You see, I never knew exactly what was funny or sad or entertaining in my stories. I’ve always known people like to hear me tell stories, but I never got a word-by-word explanation of why. When I read my words, they are flat to me. I don’t read something in my book and say, that’s funny! But now that I know what she sees as funny – and she’s a professional with years of evaluating such things for the public eye – I can analyze her comments and make my new writing funnier, sad, or whatever I want.

Prior to writing and then editing Look Me in the Eye, all my interaction with people was through conversation or letters. Like everyone, I made many mistakes when choosing and forming my words. Listeners and readers thought I was rude, a jerk, inconsiderate, and a whole host of other nasty things. And I never really knew why. Once I knew about Asperger’s, I knew WHY in a general sense, but I still made mistakes. The process of book editing has been like a concentrated course in how to talk and write so that won’t happen.
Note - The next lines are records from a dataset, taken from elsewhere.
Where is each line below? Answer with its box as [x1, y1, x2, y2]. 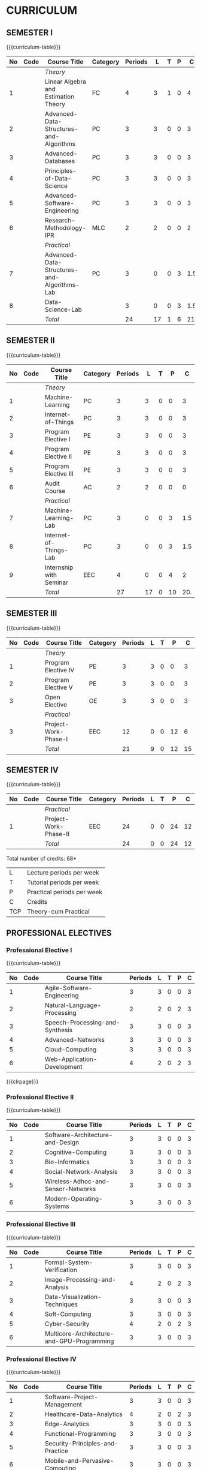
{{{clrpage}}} [6, 1078, 39, 1086]
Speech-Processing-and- [44, 1018, 121, 1027]
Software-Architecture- [44, 1131, 113, 1140]
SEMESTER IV [6, 765, 59, 775]
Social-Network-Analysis [44, 1168, 118, 1176]
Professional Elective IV [6, 1355, 77, 1363]
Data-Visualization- [44, 1292, 102, 1301]
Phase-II [44, 830, 70, 838]
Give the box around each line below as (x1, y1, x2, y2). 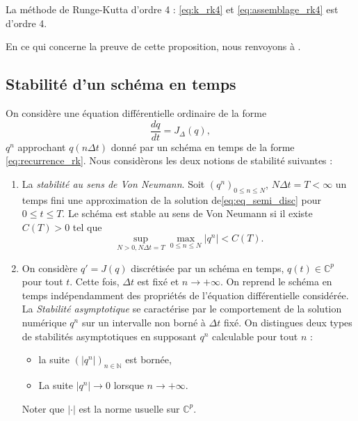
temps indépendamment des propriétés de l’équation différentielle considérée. (22, 287, 349, 302)
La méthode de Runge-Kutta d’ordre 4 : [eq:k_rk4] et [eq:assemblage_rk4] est (6, 2, 339, 16)
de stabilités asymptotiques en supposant (22, 328, 197, 343)
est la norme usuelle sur (79, 401, 180, 415)
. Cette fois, (70, 274, 120, 289)
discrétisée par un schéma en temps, (131, 260, 284, 275)
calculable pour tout (211, 328, 298, 343)
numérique (22, 315, 67, 329)
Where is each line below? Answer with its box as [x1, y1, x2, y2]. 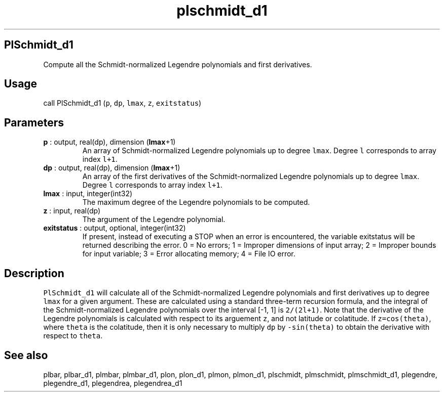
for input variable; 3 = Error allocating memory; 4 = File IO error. [82, 249, 295, 258]
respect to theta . [43, 331, 103, 340]
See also [4, 348, 48, 362]
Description [4, 267, 64, 280]
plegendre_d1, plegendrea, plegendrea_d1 [43, 378, 182, 387]
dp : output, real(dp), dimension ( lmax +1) [43, 163, 180, 172]
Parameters [4, 116, 64, 129]
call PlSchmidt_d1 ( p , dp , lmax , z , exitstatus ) [43, 99, 202, 108]
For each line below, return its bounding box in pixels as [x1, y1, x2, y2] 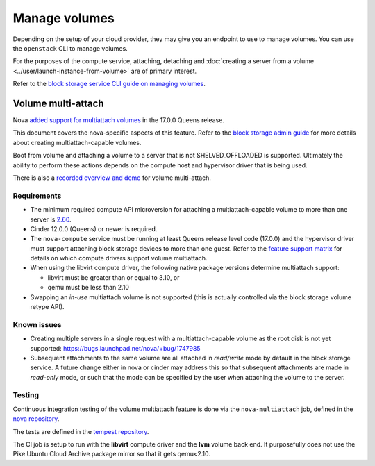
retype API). [30, 303, 65, 311]
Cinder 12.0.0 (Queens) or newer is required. [30, 224, 158, 233]
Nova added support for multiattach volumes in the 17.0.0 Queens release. [12, 116, 225, 124]
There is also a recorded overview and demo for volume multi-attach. [12, 174, 212, 182]
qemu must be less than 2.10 [47, 283, 130, 292]
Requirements [12, 191, 62, 201]
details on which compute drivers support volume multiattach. [30, 254, 208, 263]
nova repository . [12, 415, 60, 423]
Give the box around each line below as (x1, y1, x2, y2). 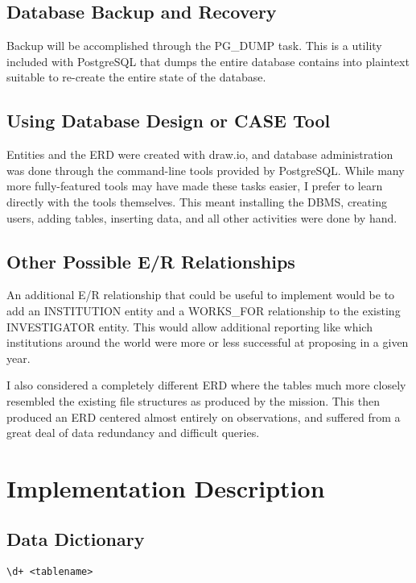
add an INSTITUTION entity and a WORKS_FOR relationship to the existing (6, 302, 401, 319)
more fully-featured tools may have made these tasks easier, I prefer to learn (6, 177, 383, 194)
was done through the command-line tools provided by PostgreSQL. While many (6, 161, 405, 178)
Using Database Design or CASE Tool (6, 108, 331, 133)
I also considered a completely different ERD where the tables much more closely (6, 377, 406, 394)
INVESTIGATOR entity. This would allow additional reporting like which (6, 318, 373, 335)
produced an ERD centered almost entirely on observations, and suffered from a (6, 408, 401, 425)
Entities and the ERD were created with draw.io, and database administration (6, 146, 393, 163)
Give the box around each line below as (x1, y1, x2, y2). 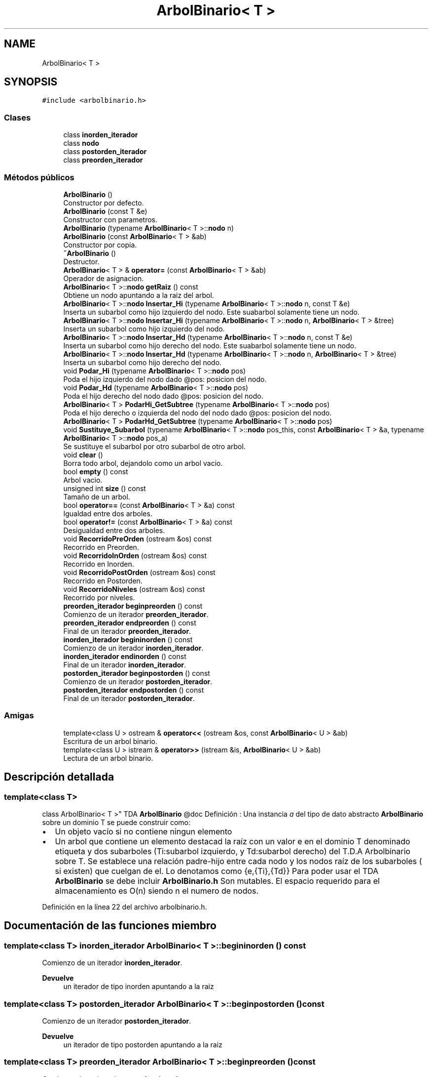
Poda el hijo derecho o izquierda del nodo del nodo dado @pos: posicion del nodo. (63, 408, 332, 417)
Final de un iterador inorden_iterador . (63, 660, 186, 669)
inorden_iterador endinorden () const (63, 652, 186, 661)
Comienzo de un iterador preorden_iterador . (63, 610, 209, 619)
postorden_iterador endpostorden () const (63, 685, 204, 694)
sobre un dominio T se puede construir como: (42, 818, 191, 827)
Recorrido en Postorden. (63, 576, 143, 585)
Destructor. (63, 257, 100, 266)
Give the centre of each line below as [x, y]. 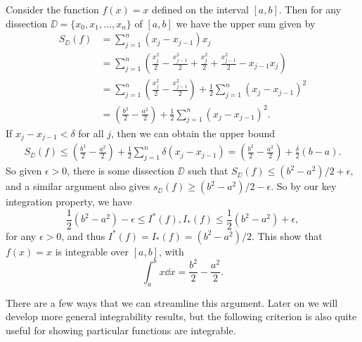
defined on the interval [200, 9]
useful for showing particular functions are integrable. [121, 330]
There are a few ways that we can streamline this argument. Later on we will [172, 302]
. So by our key [304, 186]
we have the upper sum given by [246, 23]
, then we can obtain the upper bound [193, 133]
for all [91, 133]
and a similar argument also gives [78, 186]
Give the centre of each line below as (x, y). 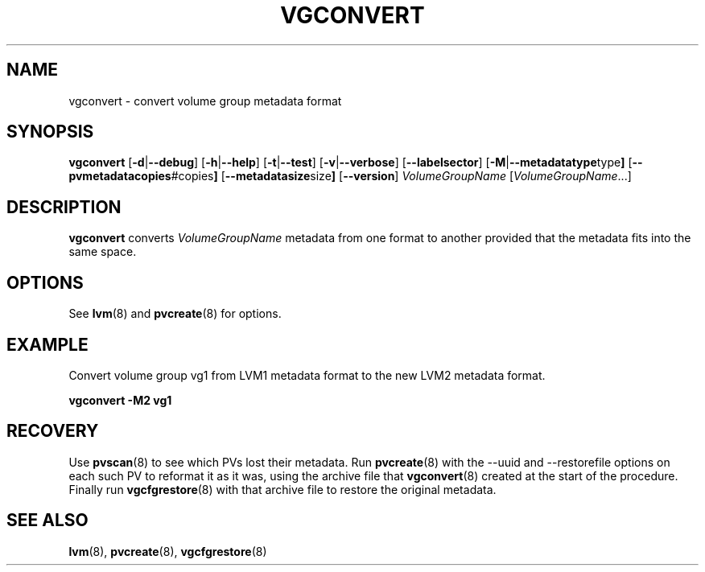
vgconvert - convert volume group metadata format (205, 101)
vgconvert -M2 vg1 (120, 400)
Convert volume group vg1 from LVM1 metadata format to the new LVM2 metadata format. (307, 375)
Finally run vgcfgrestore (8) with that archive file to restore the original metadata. (282, 489)
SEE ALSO (47, 521)
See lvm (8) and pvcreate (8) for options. (175, 314)
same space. (103, 252)
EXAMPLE (47, 344)
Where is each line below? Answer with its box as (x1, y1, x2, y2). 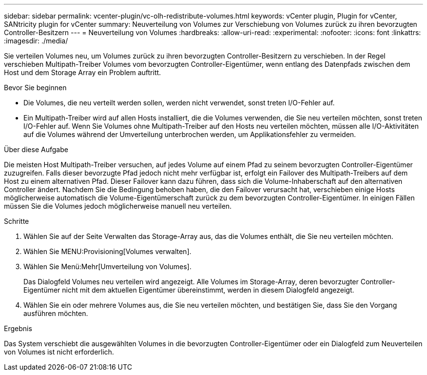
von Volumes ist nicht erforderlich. (4, 348, 114, 356)
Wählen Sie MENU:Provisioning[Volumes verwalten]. (23, 247, 192, 256)
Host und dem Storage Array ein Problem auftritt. (4, 68, 161, 77)
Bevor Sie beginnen (4, 83, 67, 92)
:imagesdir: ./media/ (4, 37, 68, 45)
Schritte (4, 217, 29, 225)
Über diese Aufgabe (4, 145, 68, 154)
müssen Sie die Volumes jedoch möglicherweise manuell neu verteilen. (4, 202, 232, 210)
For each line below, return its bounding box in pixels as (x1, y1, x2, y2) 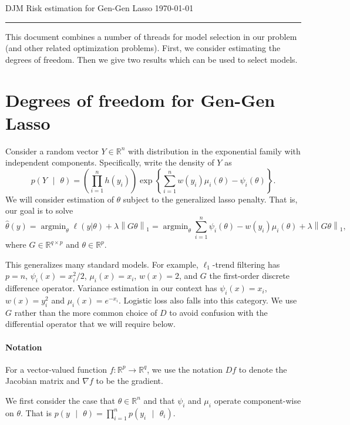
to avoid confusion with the (169, 306, 268, 318)
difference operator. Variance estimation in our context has (5, 282, 217, 294)
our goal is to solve (5, 204, 73, 217)
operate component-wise (214, 394, 301, 406)
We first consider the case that (5, 394, 115, 406)
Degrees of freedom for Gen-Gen (5, 87, 275, 112)
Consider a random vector (5, 144, 99, 157)
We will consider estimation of (5, 193, 114, 205)
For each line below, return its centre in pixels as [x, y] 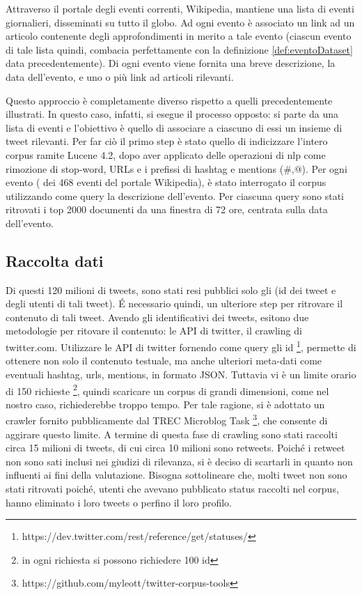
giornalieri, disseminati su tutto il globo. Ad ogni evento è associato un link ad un [180, 22]
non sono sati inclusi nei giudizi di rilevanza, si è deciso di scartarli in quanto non [179, 461]
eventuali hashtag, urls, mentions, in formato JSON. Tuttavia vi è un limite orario [181, 374]
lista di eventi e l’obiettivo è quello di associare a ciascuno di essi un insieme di [174, 127]
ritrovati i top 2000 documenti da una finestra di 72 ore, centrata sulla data [167, 209]
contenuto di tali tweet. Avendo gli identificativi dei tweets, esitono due [157, 317]
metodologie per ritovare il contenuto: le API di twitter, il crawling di [154, 331]
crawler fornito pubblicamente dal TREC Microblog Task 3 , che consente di [167, 419]
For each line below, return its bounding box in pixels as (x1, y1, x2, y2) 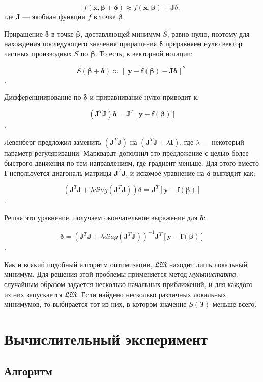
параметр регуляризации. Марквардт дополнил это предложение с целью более (4, 147, 249, 158)
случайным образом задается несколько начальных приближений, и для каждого (4, 278, 253, 289)
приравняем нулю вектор (165, 38, 243, 49)
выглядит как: (213, 167, 255, 178)
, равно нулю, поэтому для (167, 28, 250, 39)
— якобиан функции (22, 11, 85, 21)
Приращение (4, 28, 43, 39)
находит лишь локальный (169, 259, 247, 269)
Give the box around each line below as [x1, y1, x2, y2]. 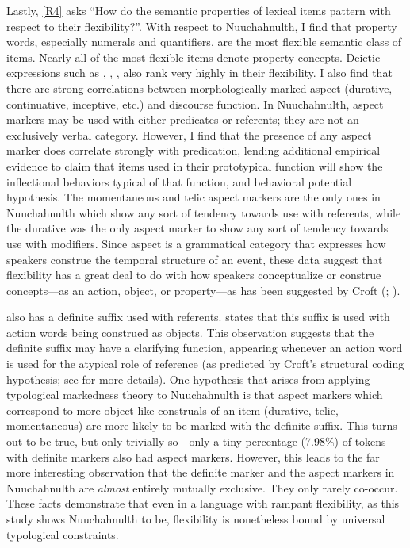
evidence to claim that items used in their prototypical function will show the [6, 157, 383, 174]
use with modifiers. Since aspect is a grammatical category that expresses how [6, 235, 386, 251]
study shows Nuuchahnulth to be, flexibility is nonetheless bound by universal [6, 511, 385, 527]
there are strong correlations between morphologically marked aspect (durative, [6, 79, 393, 96]
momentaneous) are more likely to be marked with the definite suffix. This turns [6, 417, 397, 434]
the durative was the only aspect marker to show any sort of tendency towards [6, 220, 389, 236]
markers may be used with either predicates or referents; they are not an [6, 111, 359, 128]
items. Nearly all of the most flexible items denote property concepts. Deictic [6, 48, 381, 65]
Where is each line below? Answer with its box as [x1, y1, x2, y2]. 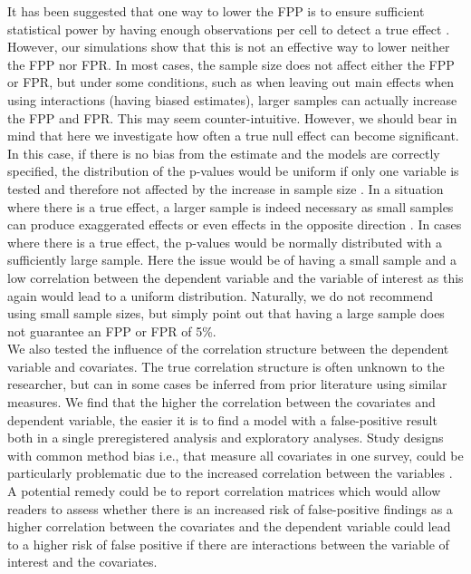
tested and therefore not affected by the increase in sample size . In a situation [7, 179, 444, 198]
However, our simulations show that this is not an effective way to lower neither [7, 37, 450, 56]
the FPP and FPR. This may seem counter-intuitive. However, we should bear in [7, 108, 457, 127]
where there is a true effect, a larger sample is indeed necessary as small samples [7, 197, 454, 216]
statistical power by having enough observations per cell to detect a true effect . [7, 19, 450, 38]
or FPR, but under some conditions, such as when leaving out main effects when [7, 73, 454, 92]
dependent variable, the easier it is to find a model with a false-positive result [7, 410, 437, 429]
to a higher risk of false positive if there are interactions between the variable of [7, 534, 449, 553]
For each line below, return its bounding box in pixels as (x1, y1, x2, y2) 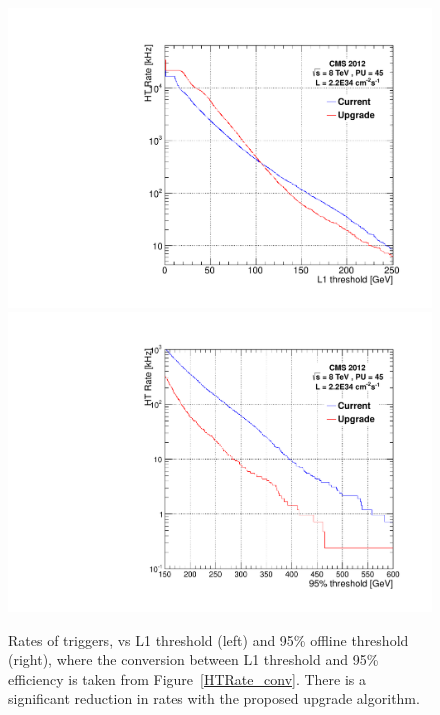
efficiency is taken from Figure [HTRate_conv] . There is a (8, 668, 367, 689)
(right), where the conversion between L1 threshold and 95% (8, 649, 379, 670)
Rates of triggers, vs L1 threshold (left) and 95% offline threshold (8, 629, 409, 650)
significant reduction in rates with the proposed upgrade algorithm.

Rachel’s back and forth notes and word-by-word highlighting of my writing has given me a unique window into my thought process, one that's written and I can now refer back to.

Today, I recognize the power of self -reflection but I do not know how to teach it to young people. Is there a process like book editing that a young Aspergian could be exposed to for purpose of self- discovery? I don't know . . . perhaps the idea leads to a new concept in special Ed teaching.  I am just in the process of opening a school for teens with Asperger’s and other challenges back at my car company campus in America, so maybe I’ll have a chance to find out . . .

As I suggested at the beginning of my talk, reasoned presentations can inform and educate, but passionate argument is what has the power to inflame others, and by doing so, change the world.

Religious leaders know this.  Politicians know this.  And in the world of writing, it is memoir that does that best.

That, to me, is the value of life story writing.  To inspire others to be the best they can, by building on the insights memoirists share.

My father was a minister when I was born, and I come from a long line of Anglican clergy.  That said, I’ve never been a religious fellow myself, but my storytelling has allowed me to touch people in that same way, and perhaps become the equal of those who came before me.

Thank you so much for inviting me to Australia to deliver this talk.  It’s a great honor and one I will always remember.

John Elder Robison
(Questions from audience)

Comments

Anonymous said…
Dear John, Tears came to my eyes while reading your speech. I recognize myself in many parts of it, the eccentric personality, the social "impairment",the inability to "read" people, my surprise when I find out that somebody wants to be my friend ... and also now that I have a son who is autistic, the need to help him, the need to make people understand that he is not broken ... that I am not broken. I truly hear you, I truly get you.